Records from a dataset

((

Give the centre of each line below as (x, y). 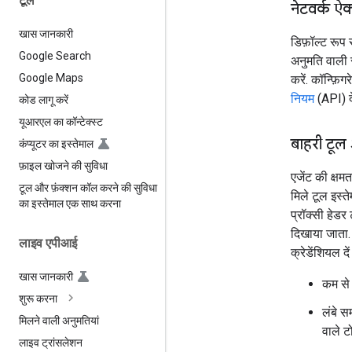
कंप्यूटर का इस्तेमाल (56, 143)
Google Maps (51, 77)
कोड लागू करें (44, 99)
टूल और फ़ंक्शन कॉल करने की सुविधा (88, 187)
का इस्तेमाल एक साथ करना (70, 203)
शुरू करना (38, 299)
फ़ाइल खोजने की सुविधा (63, 165)
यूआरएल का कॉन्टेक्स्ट (61, 121)
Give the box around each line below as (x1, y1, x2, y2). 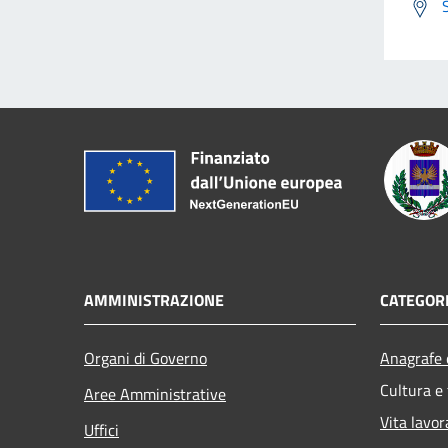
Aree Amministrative (84, 381, 226, 406)
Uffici (84, 417, 119, 442)
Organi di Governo (84, 345, 207, 370)
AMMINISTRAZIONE (84, 287, 224, 312)
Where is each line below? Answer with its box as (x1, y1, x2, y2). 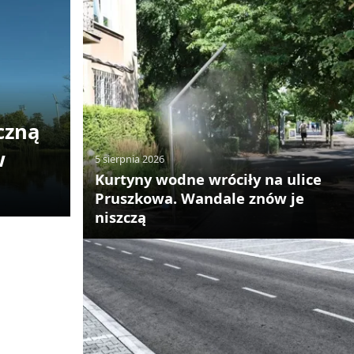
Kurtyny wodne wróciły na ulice (94, 169, 322, 190)
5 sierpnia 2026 (94, 152, 164, 167)
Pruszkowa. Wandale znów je (94, 188, 304, 209)
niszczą (94, 207, 146, 228)
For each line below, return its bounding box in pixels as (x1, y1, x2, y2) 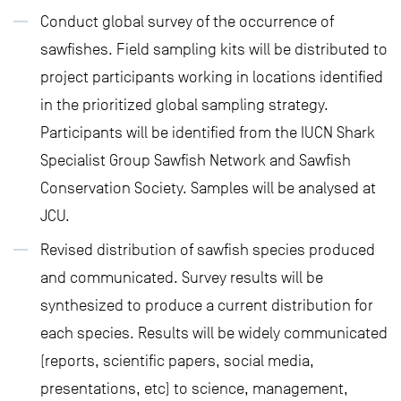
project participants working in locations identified (40, 67, 383, 86)
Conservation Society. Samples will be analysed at (40, 178, 376, 197)
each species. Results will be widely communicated (40, 324, 388, 342)
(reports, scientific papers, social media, (40, 352, 314, 370)
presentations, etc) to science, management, (40, 380, 348, 397)
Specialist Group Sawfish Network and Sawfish (40, 150, 351, 169)
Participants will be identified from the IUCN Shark (40, 123, 375, 141)
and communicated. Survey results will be (40, 269, 323, 286)
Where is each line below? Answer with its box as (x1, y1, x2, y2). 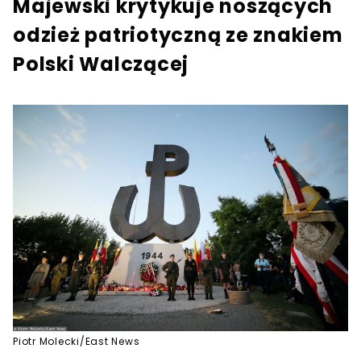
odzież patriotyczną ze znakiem (13, 22, 343, 48)
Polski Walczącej (13, 51, 189, 77)
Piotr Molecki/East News (13, 334, 140, 348)
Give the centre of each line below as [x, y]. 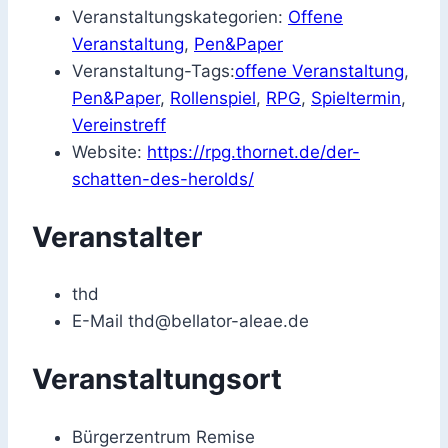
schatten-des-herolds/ [163, 178]
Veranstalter [117, 236]
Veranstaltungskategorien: [177, 16]
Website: [107, 151]
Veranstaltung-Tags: [153, 70]
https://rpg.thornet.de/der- [253, 151]
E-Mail [100, 321]
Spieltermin [356, 97]
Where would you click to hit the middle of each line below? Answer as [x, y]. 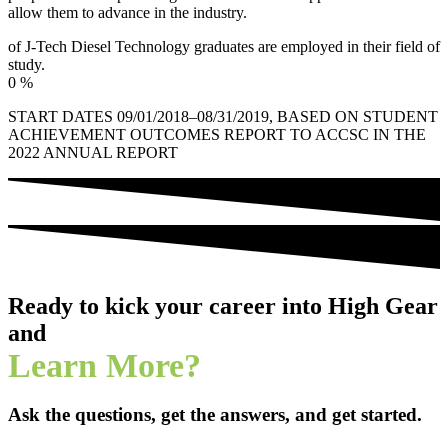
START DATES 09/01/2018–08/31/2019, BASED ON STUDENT [223, 117]
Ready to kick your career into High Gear [223, 305]
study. [26, 65]
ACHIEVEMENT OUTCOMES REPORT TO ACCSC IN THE [217, 135]
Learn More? [104, 365]
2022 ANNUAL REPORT [93, 153]
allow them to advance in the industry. [127, 13]
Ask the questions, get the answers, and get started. [215, 415]
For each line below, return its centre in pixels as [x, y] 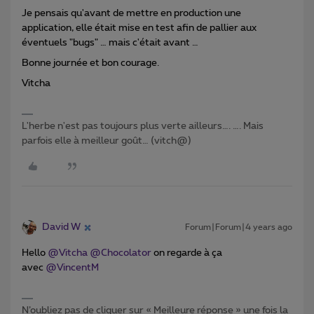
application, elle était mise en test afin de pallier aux [139, 28]
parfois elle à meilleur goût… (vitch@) [107, 141]
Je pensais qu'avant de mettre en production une [131, 14]
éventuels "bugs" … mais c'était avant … [110, 43]
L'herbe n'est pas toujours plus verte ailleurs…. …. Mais [143, 127]
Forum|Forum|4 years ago [239, 227]
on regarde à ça [187, 253]
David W [61, 227]
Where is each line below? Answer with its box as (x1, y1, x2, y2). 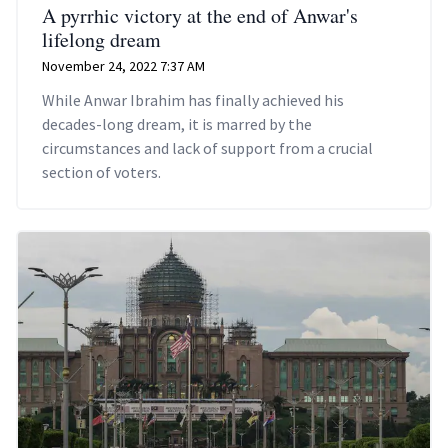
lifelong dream (42, 26, 161, 54)
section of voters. (42, 162, 161, 183)
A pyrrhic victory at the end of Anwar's (42, 2, 358, 30)
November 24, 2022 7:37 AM (42, 57, 205, 76)
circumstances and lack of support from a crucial (42, 138, 373, 159)
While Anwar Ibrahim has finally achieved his (42, 90, 344, 111)
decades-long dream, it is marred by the (42, 114, 312, 135)
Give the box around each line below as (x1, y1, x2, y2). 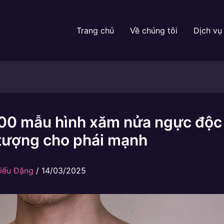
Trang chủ (76, 25, 114, 35)
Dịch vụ (193, 25, 222, 35)
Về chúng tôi (130, 25, 177, 35)
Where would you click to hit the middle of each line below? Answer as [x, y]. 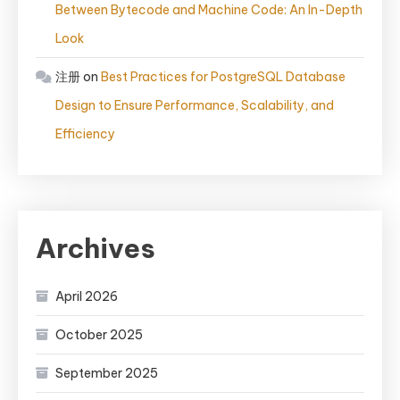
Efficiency [85, 134]
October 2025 [99, 335]
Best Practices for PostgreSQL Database [223, 77]
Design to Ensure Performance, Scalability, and [195, 105]
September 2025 [107, 373]
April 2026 [87, 296]
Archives [96, 248]
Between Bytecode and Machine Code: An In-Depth [209, 10]

))

Copy out the lines of the data where the word "Anwar" can be found.

> _Reply to the exercise_
A pyrrhic victory at the end of Anwar's (42, 2, 358, 30)
While Anwar Ibrahim has finally achieved his (42, 90, 344, 111)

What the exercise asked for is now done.